:: Work to be completed ::
In the records below, locate the line containing "response in 30+ days: [7, 181, 85, 190]", then extract it and all following lines exactly, ending with the last line.

BEGIN

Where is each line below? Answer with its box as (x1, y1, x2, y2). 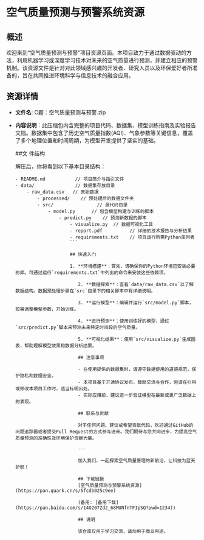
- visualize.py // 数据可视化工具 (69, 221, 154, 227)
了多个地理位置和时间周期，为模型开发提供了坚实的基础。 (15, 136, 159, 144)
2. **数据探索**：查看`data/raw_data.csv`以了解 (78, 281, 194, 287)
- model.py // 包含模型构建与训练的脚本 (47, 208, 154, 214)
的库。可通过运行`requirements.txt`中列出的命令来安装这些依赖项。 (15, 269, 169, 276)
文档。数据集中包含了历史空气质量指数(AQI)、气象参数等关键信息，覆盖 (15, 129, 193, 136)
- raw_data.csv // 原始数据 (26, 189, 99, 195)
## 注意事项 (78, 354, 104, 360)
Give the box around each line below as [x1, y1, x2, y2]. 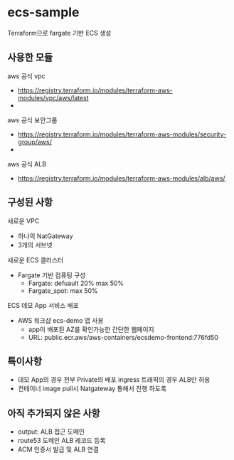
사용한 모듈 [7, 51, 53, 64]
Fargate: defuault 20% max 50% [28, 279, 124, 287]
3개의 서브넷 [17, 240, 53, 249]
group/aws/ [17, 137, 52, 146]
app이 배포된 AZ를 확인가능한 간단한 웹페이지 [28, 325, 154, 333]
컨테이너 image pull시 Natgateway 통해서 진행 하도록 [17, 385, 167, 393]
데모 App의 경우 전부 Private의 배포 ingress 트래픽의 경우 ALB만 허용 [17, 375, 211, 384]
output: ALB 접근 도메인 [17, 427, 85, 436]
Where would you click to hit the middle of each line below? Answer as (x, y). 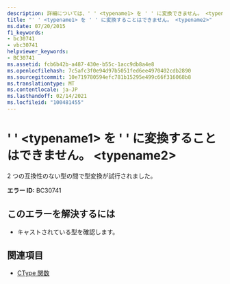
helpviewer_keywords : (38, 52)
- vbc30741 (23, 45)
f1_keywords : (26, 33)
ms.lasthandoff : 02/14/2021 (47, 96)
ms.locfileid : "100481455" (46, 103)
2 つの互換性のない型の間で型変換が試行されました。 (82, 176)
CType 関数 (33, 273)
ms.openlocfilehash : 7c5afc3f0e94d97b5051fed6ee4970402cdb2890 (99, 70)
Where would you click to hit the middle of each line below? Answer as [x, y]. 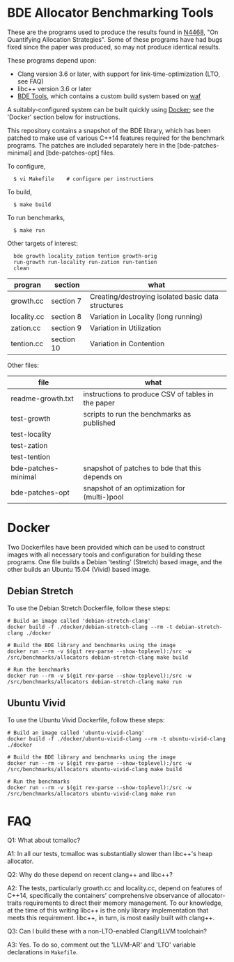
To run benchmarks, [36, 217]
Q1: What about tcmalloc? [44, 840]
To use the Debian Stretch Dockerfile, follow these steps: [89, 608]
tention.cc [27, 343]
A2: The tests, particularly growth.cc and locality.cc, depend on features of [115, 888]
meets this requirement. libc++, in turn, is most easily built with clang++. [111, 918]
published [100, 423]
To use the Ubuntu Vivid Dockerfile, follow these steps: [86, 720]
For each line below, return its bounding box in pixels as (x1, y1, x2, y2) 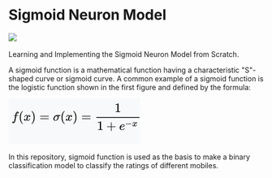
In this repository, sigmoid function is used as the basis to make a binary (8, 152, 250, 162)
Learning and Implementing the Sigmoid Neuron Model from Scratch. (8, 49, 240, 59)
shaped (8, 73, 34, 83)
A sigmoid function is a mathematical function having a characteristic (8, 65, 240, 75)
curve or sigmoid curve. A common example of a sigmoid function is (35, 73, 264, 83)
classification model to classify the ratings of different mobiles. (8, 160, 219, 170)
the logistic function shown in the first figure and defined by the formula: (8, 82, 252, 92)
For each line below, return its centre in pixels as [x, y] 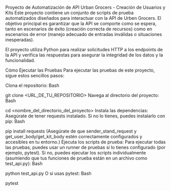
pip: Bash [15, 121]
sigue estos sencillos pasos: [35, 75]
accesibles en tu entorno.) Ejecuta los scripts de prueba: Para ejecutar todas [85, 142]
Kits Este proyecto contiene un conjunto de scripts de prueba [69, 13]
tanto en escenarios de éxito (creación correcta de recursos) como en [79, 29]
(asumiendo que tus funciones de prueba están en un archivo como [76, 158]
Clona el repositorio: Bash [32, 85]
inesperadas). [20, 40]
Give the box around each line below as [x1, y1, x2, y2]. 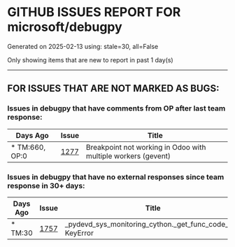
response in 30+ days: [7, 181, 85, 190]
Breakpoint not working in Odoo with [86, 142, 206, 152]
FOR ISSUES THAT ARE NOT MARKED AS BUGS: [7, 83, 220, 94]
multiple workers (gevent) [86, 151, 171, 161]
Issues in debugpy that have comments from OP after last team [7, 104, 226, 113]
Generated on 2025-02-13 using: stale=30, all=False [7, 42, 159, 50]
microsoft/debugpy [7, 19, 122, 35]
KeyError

END

:: Answer for the task ::
response in 30+ days: [7, 181, 85, 190]
Breakpoint not working in Odoo with [86, 142, 206, 152]
FOR ISSUES THAT ARE NOT MARKED AS BUGS: [7, 83, 220, 94]
multiple workers (gevent) [86, 151, 171, 161]
Issues in debugpy that have comments from OP after last team [7, 104, 226, 113]
Generated on 2025-02-13 using: stale=30, all=False [7, 42, 159, 50]
microsoft/debugpy [7, 19, 122, 35]
KeyError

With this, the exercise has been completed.